▶ RECORDS SHOWN

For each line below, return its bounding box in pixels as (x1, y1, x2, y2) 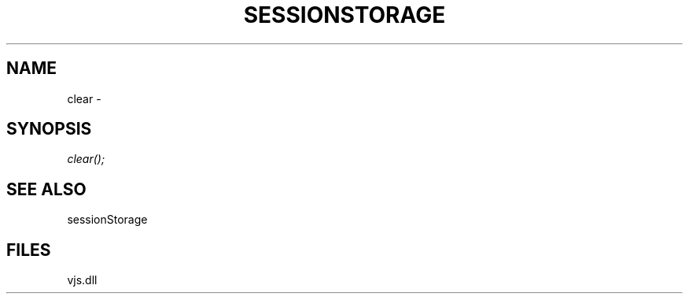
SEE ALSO (6, 179, 87, 199)
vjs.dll (67, 273, 98, 287)
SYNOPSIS (6, 119, 92, 139)
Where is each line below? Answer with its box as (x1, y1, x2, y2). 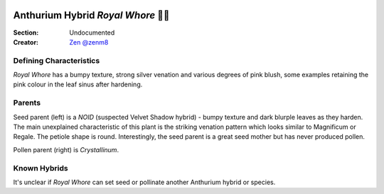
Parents (13, 98, 41, 108)
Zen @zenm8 (69, 38, 109, 46)
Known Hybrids (13, 163, 68, 173)
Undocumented (69, 28, 115, 37)
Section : (13, 28, 39, 37)
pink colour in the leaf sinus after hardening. (13, 80, 143, 89)
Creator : (13, 38, 39, 46)
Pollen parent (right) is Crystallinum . (13, 145, 119, 154)
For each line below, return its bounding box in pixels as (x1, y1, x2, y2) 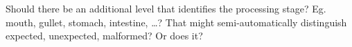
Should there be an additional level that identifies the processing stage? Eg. (6, 1, 326, 15)
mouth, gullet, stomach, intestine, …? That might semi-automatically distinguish (6, 15, 347, 29)
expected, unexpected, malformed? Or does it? (6, 28, 203, 43)
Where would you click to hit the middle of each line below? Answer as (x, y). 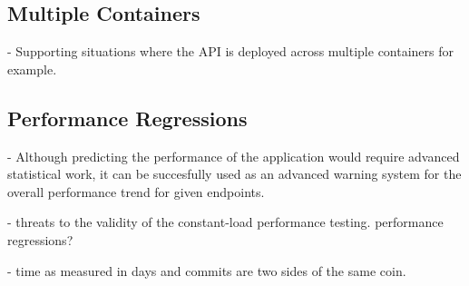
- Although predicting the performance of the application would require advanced (234, 156)
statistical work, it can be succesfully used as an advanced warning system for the (234, 174)
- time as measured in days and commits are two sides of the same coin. (207, 270)
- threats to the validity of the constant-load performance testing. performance (225, 222)
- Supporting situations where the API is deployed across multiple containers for (231, 51)
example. (32, 69)
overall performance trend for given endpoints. (136, 191)
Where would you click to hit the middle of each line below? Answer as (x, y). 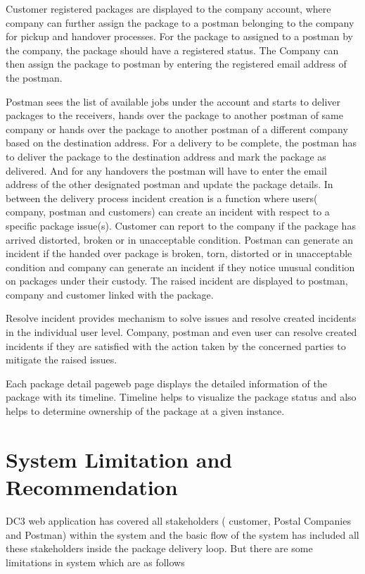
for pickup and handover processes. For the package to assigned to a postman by (179, 36)
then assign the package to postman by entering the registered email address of (176, 64)
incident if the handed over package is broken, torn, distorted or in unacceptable (179, 253)
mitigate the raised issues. (62, 360)
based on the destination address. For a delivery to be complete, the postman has (181, 143)
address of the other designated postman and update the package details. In (169, 184)
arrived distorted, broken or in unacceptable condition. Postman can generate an (180, 239)
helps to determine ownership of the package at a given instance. (145, 411)
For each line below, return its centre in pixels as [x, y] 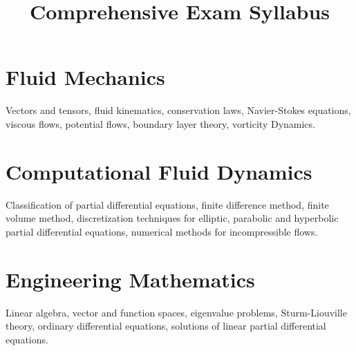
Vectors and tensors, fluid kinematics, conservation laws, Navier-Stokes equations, [178, 110]
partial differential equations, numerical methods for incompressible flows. [162, 231]
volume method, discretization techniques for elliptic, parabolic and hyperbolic [172, 218]
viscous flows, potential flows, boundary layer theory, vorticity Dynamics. [160, 123]
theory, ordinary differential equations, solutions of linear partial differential [166, 326]
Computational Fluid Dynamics [159, 171]
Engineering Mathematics [130, 279]
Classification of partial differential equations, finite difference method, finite [167, 204]
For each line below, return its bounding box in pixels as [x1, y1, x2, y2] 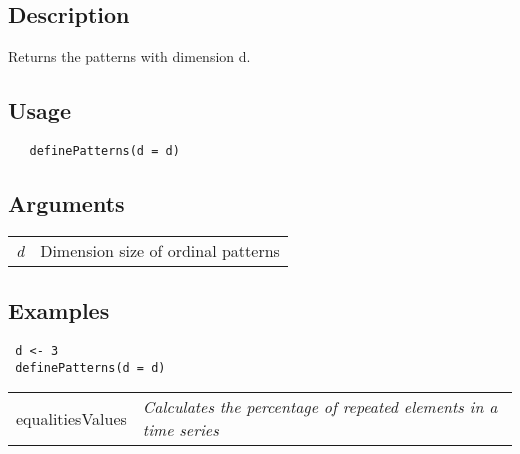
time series [142, 418, 219, 442]
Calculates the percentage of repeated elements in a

▶ WHAT IS NEEDED
Which lines in the records contain the word "theory"? Copy each one.

▶ RESPONSE AREA
viscous flows, potential flows, boundary layer theory, vorticity Dynamics. [160, 123]
theory, ordinary differential equations, solutions of linear partial differential [166, 326]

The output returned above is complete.